Show each line of the records in which the word "community" occurs.

Data for analysis Start Marker

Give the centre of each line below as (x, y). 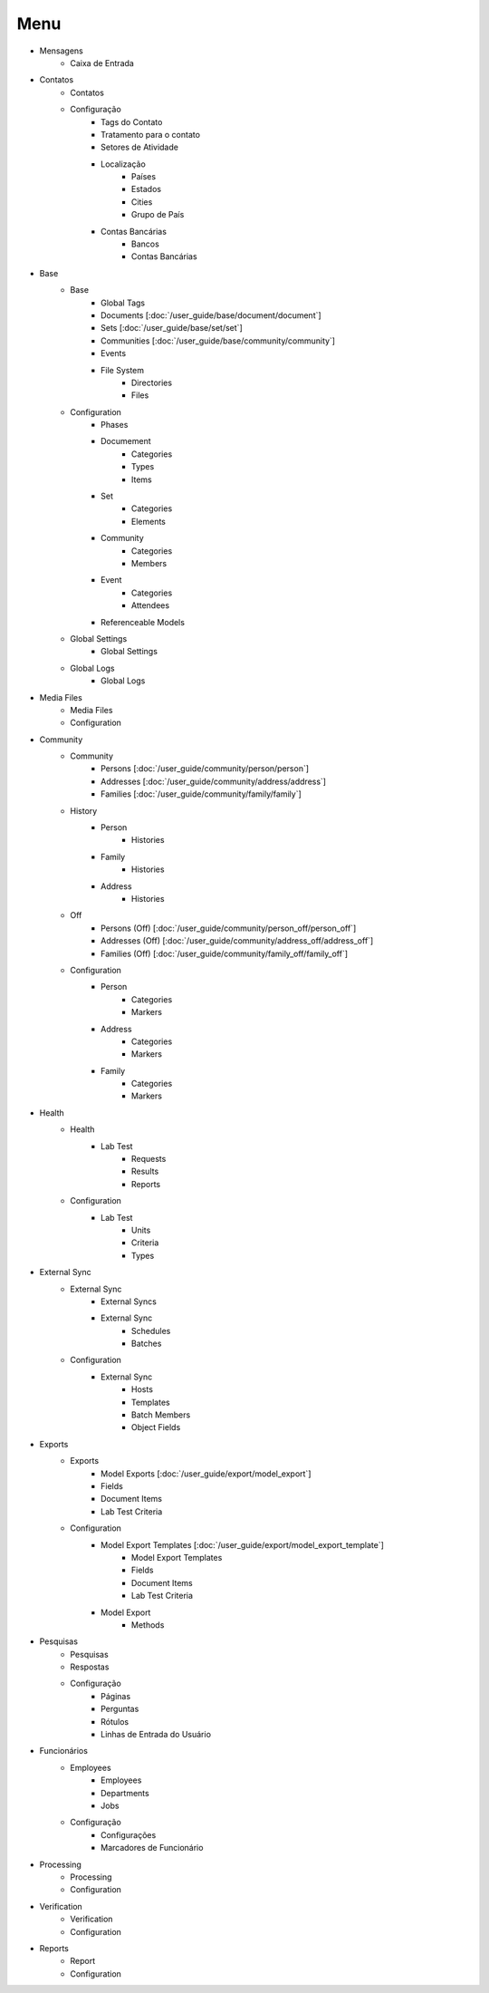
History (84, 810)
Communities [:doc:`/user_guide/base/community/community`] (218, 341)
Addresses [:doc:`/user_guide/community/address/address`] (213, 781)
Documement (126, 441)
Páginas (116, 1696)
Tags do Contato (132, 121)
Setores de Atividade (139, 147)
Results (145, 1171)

Data for analysis End Marker

• [Written solution]
Communities [:doc:`/user_guide/base/community/community`] (218, 341)
Addresses [:doc:`/user_guide/community/address/address`] (213, 781)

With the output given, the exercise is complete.